Mardi, le ministère des Finances a suspendu pour la première fois les paiements sur la dette extérieure du souverain, affirmant qu’il devait consacrer ses rares réserves de devises à l’alimentation et au carburant et demandant aux créanciers du temps pour restructurer 35 milliards de dollars de prêts et d’obligations.

Alors que le Sri Lanka négocie avec le FMI un programme d’allégement de la dette et se tourne vers l’Inde et la Chine pour obtenir de l’aide, le mouvement de protestation est devenu le défi le plus sévère à ce jour pour un président autrefois considéré comme un héros de guerre mais désormais largement blâmé pour la crise.

« Nous voulons que la famille Rajapaksa quitte le gouvernement », a déclaré Raghavi, une avocate manifestant sur la place de l’Indépendance à Colombo, qui a demandé à être identifiée uniquement par son prénom.

Les manifestations ont pris de l’ampleur et de l’ampleur au cours des dernières semaines alors que la population de 22 millions d’habitants est engloutie dans une crise du coût de la vie. Les manifestants ont scandé « Rentrez chez vous Gota! » devant la résidence du président à Colombo et se sont rassemblés autour de la villa de campagne du Premier ministre.

Dans une tentative avortée de réprimer les manifestations, les services de sécurité ont déployé des gaz lacrymogènes et des canons à eau et le président a ordonné le 2 avril l’interdiction des médias sociaux et déclaré l’état d’urgence – pour révoquer les contrôles trois jours plus tard.

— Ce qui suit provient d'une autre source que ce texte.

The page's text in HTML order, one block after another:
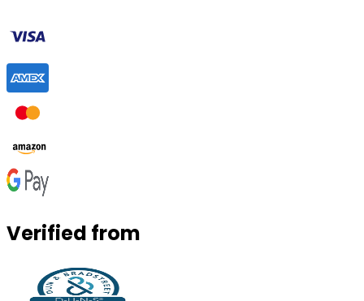
Verified from

Des militants manifestent contre la hausse du coût de la vie devant la Banque centrale du Sri Lanka à Colombo le 30 mars © Ishara S Kodikara/AFP/Getty Images

Un groupe d’experts des droits de l’homme des Nations Unies a condamné la semaine dernière les blocages d’Internet et la violence contre les manifestants. « Nous exhortons le gouvernement sri-lankais à permettre aux étudiants, aux défenseurs des droits humains et à d’autres de manifester de manière pacifique, et de partager librement leurs opinions politiques et d’exprimer leur mécontentement, à la fois en ligne et hors ligne », a déclaré le panel.

En tant que président et ministre de la Défense respectivement, Mahinda et Gotabaya ont mis fin à 26 ans de guerre civile au Sri Lanka en 2009, écrasant les insurgés tamouls.

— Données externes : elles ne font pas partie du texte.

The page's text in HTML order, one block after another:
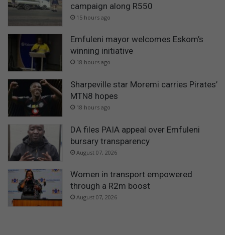
campaign along R550
15 hours ago
Emfuleni mayor welcomes Eskom’s
winning initiative
18 hours ago
Sharpeville star Moremi carries Pirates’
MTN8 hopes
18 hours ago
DA files PAIA appeal over Emfuleni
bursary transparency
August 07, 2026
Women in transport empowered
through a R2m boost
August 07, 2026

Mahinda Rajapaksa a été démis de ses fonctions de président en 2015 au milieu des perceptions publiques de corruption et d’autoritarisme dans son administration. Mais à la suite des attentats terroristes dévastateurs du dimanche de Pâques 2019 qui ont tué plus de 200 personnes, Gotabaya Rajapaksa est devenu le premier ancien officier militaire à être élu président du Sri Lanka.

Avant la crise actuelle, des membres de la famille Rajapaksa dirigeaient un tiers des 28 ministères sri-lankais, dont Mahinda au poste de Premier ministre, un frère Basil aux finances et un autre frère Chamal au portefeuille de l’irrigation.

Basil, Chamal et Namal Rajapaksa, qui est le fils de Mahinda, ont démissionné avec d’autres membres du cabinet le 3 avril, mais Mahinda est resté Premier ministre et Gotabaya a conservé le portefeuille de la défense, ce qui n’a pas apaisé de nombreux manifestants.

« Nous nous attendons à un changement dans l’ensemble du système, pas seulement à des changements cosmétiques avec un petit remaniement de chaises », a déclaré un prêtre catholique lors d’une manifestation à Colombo, qui a demandé à ne pas être nommé par crainte de répercussions. « Tout l’avenir est sombre. »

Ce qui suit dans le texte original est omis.